# Lenovo G560 bios password removal [help]



## Shadd (Mar 26, 2016)

Does anyone know how to remove a BIOS password form a Lenovo G560 laptop? The previous owner of the computer put a BIOS password on it and can't contact with him. Anyone know?


----------



## Originality (Mar 26, 2016)

Try clearing CMOS. Look for any jumpers or switches labelled Clear CMOS, use them, remove the laptop battery and CR2035 tablet battery on the motherboard, press the on button a couple times, leave the batteries out for an hour for good measure, then start putting it back together.

If that doesn't work, consider taking it back.


----------



## GreatCrippler (Mar 26, 2016)

Originality said:


> Try clearing CMOS. Look for any jumpers or switches labelled Clear CMOS, use them, remove the laptop battery and CR2035 tablet battery on the motherboard, press the on button a couple times, leave the batteries out for an hour for good measure, then start putting it back together.
> 
> If that doesn't work, consider taking it back.



As a rule that doesn't work for laptops. The only way to blast the cmos is to usually manually connect to points on the board. (I don't suggest trying that) Other than that, there are a few tools online that will give functional master passwords based on serial numbers. That is likely your best bet.


----------



## Shadd (Oct 8, 2016)

GreatCrippler said:


> As a rule that doesn't work for laptops. The only way to blast the cmos is to usually manually connect to points on the board. (I don't suggest trying that) Other than that, there are a few tools online that will give functional master passwords based on serial numbers. That is likely your best bet.


My computer does not give me any numbers after entering the BIOS password wrong too many times.


----------



## DavidRO99 (Oct 8, 2016)

Shadowehh said:


> My computer does not give me any numbers after entering the BIOS password wrong too many times.


Serial numbers as the numbers on the bottom of your laptop

--------------------- MERGED ---------------------------



Shadowehh said:


> My computer does not give me any numbers after entering the BIOS password wrong too many times.


https://bios-pw.org/


----------



## migles (Oct 8, 2016)

GreatCrippler said:


> As a rule that doesn't work for laptops. The only way to blast the cmos is to usually manually connect to points on the board. (I don't suggest trying that) Other than that, there are a few tools online that will give functional master passwords based on serial numbers. That is likely your best bet.


what about removing the button battery for about 30 minutes?


----------



## NutymcNuty (Oct 8, 2016)

migles said:


> what about removing the button battery for about 30 minutes?

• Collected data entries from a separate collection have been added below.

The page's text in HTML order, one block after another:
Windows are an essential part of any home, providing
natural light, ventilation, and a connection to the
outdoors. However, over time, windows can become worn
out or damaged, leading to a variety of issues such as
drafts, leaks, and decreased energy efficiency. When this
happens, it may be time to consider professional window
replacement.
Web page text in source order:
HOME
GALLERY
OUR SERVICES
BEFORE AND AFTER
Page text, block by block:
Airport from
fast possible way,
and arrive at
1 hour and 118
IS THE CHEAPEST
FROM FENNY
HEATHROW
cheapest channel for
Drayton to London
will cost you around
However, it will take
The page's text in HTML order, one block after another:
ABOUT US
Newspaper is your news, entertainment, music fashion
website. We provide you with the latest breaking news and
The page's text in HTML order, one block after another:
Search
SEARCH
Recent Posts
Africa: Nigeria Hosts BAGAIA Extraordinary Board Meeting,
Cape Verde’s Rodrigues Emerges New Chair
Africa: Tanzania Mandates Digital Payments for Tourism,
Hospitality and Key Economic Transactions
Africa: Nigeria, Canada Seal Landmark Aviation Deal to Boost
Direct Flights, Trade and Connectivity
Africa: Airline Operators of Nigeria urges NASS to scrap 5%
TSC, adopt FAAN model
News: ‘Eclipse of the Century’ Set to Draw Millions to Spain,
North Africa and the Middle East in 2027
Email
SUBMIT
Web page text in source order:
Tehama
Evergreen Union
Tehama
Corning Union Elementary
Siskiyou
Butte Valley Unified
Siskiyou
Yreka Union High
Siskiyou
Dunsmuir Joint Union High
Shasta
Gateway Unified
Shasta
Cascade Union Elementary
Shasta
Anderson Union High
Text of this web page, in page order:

usually only works on desktop's i could be wrong though.


----------



## Shadd (Oct 9, 2016)

DavidRO99 said:


> Serial numbers as the numbers on the bottom of your laptop
> 
> --------------------- MERGED ---------------------------
> 
> ...


Well, that didn't work. I tried all the serials (other than the windows 7 serial because that only makes windows genuine), but only one worked and the password that were generated were 1 character too long and they didn't work at all.


----------



## migles (Oct 15, 2016)

Shadowehh said:


> Well, that didn't work. I tried all the serials (other than the windows 7 serial because that only makes windows genuine), but only one worked and the password that were generated were 1 character too long and they didn't work at all.

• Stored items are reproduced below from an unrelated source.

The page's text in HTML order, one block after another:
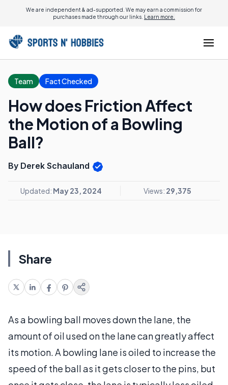
We are independent & ad-supported. We may earn a commission for
purchases made through our links. Learn more.
Team Fact Checked
How does Friction Affect
the Motion of a Bowling
Ball?
By Derek Schauland
Updated: May 23, 2024 Views: 29,375
Share
As a bowling ball moves down the lane, the
amount of oil used on the lane can greatly affect
its motion. A bowling lane is oiled to increase the
speed of the ball as it gets closer to the pins, but
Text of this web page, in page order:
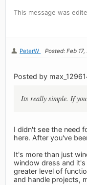
This message was
PeterW Posted: Feb 17,
Posted by
Its really simple. If
I didn't see the need
here. After you've
It's more than just
window dress and
greater level of
and handle projects,
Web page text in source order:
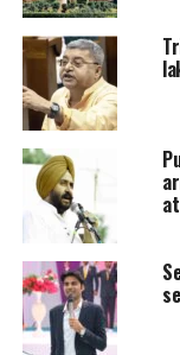
near
took the girl
gang-raped
The Deputy
(EDS)
accused
accomplices
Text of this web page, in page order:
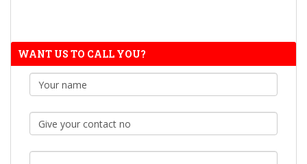
WANT US TO CALL YOU?
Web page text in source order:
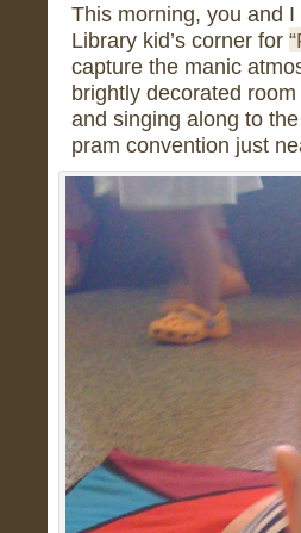
This morning, you and
Library kid’s corner for
capture the manic
brightly decorated
and singing along to
pram convention just
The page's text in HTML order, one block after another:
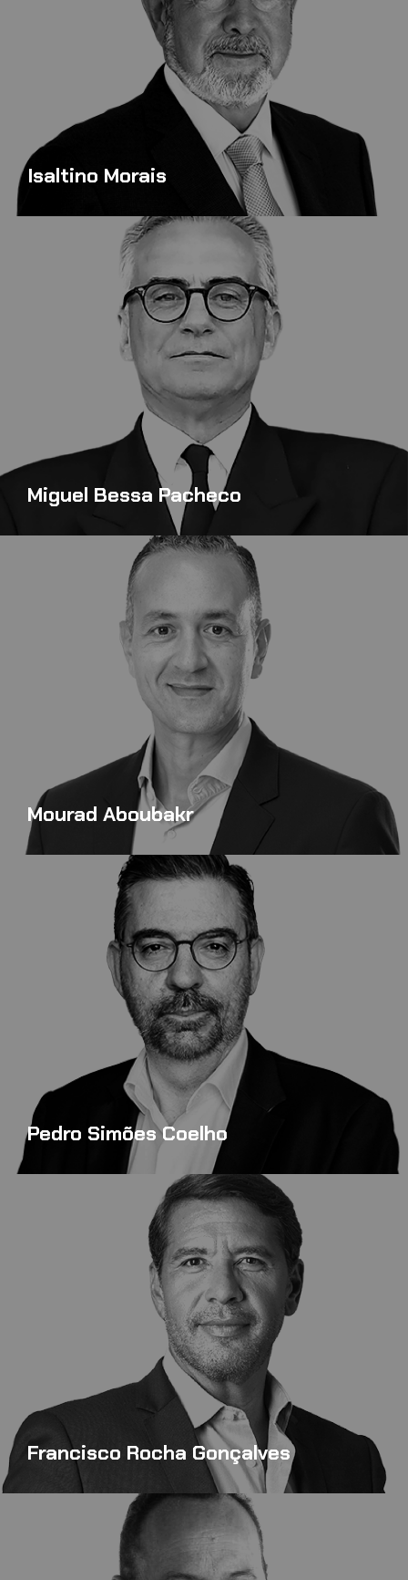
Isaltino Morais
Miguel Bessa Pacheco
Mourad Aboubakr
Pedro Simões Coelho
Francisco Rocha Gonçalves

open up the laptop, search for the button battery, remove it for 30-60 minutes... (do not plug the normal battery neither the ac charger..)
else:
search on the board for the jumpers (or CMOS pinouts)
else:
send LENOVO an email which probably will lead nowhere...


----------



## Shadd (Oct 20, 2016)

Here's the thing, the BIOS battery is built into the motherboard (removing it will damage the motherboard) and there is no jumpers. Lenovo will just tell me to send it to get fixed or something as what everyone says.


----------



## TariqSoftDev (Oct 28, 2016)

get a £10 soldering iron


----------



## Shadd (Oct 28, 2016)

TariqSoftDev said:


> get a £10 soldering iron


Who in the hell soldiers a battery in a computer?


----------



## TariqSoftDev (Oct 29, 2016)

Shadowehh said:


> Who in the hell soldiers a battery in a computer?

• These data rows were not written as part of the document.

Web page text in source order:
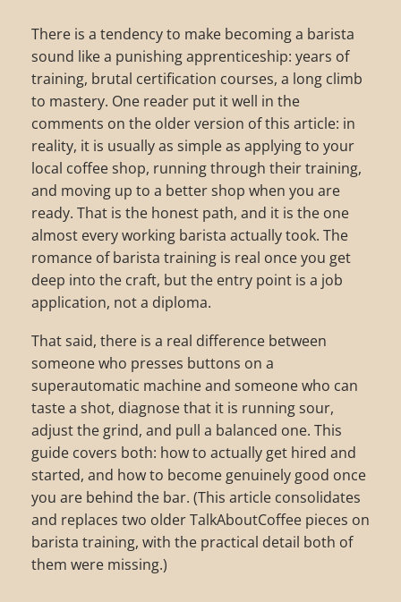
There is a tendency to make becoming a barista
sound like a punishing apprenticeship: years of
training, brutal certification courses, a long climb
to mastery. One reader put it well in the
comments on the older version of this article: in
reality, it is usually as simple as applying to your
local coffee shop, running through their training,
and moving up to a better shop when you are
ready. That is the honest path, and it is the one
almost every working barista actually took. The
romance of barista training is real once you get
deep into the craft, but the entry point is a job
application, not a diploma.
That said, there is a real difference between
someone who presses buttons on a
superautomatic machine and someone who can
taste a shot, diagnose that it is running sour,
adjust the grind, and pull a balanced one. This
guide covers both: how to actually get hired and
started, and how to become genuinely good once
you are behind the bar. (This article consolidates
and replaces two older TalkAboutCoffee pieces on
barista training, with the practical detail both of
them were missing.)

Certain batteries don't use 2 pin JST ports and are directly WIRED onto the board

--------------------- MERGED ---------------------------

Anyways after doing some searching most people say for this model find the "CLRP3" pad and short it, this will reset RTC


----------



## Shadd (Oct 29, 2016)

TariqSoftDev said:


> Certain batteries don't use 2 pin JST ports and are directly WIRED onto the board
> 
> --------------------- MERGED ---------------------------
> 
> Anyways after doing some searching most people say for this model find the "CLRP3" pad and short it, this will reset RTC


I have done loads of research for countless hours, but no hope. I could even barley find a video (it was actually an article with pictures) that actually showed me how to replace the motherboard for a new one (although that article does not show it very well). I actually do thing the battery is 100% part of the motherboard and has no pins either. I have also heard that this computer is the hardest to even remove the BIOS password due to it having no backdoor entry's, no removable CMOS battery and no GPIO pins to cut flow to the CMOS. This is a heck of a monster, but I will see what I can do with finding the "CLRP3" pad.


----------